**Records from a data collection**:
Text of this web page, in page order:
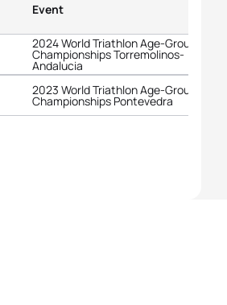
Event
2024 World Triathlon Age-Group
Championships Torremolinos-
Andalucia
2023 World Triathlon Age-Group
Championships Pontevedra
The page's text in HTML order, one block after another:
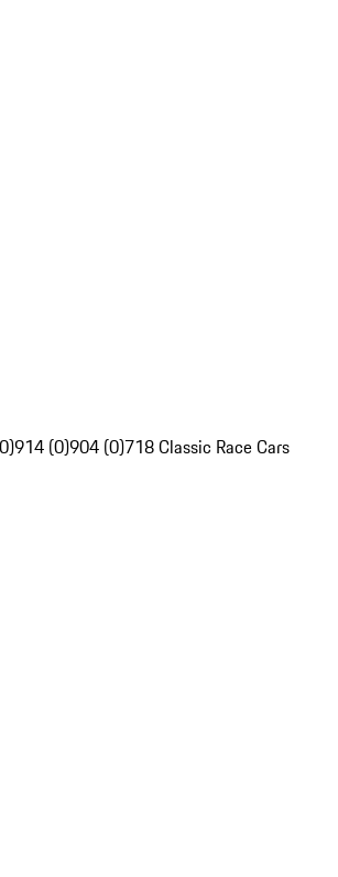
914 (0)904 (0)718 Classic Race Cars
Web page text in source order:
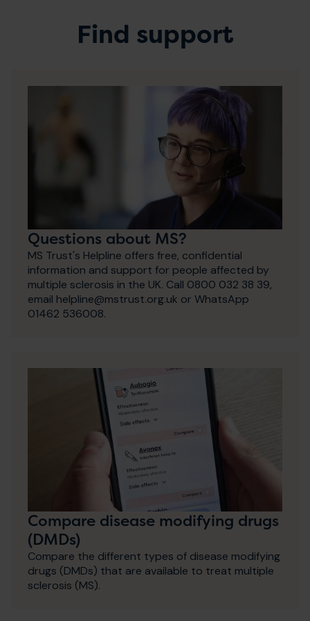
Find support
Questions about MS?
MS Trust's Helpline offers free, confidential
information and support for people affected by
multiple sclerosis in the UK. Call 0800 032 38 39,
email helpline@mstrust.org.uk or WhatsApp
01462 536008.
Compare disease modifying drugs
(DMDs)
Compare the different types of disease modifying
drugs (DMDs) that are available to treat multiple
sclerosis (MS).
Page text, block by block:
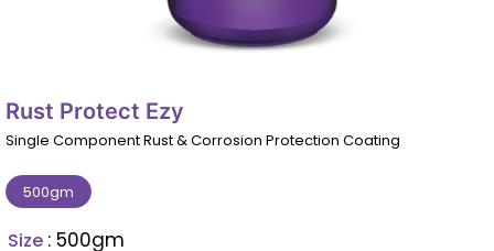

**EXERCISE DETAILS**: Copy exactly the lines that begin at the one containing "The page's text" and end at the last line of the records, both included, omitting the pictures.

**FINISHED TASK**:
The page's text in HTML order, one block after another:
914 (0)904 (0)718 Classic Race Cars
Web page text in source order:
Find support
Questions about MS?
MS Trust's Helpline offers free, confidential
information and support for people affected by
multiple sclerosis in the UK. Call 0800 032 38 39,
email helpline@mstrust.org.uk or WhatsApp
01462 536008.
Compare disease modifying drugs
(DMDs)
Compare the different types of disease modifying
drugs (DMDs) that are available to treat multiple
sclerosis (MS).
Page text, block by block:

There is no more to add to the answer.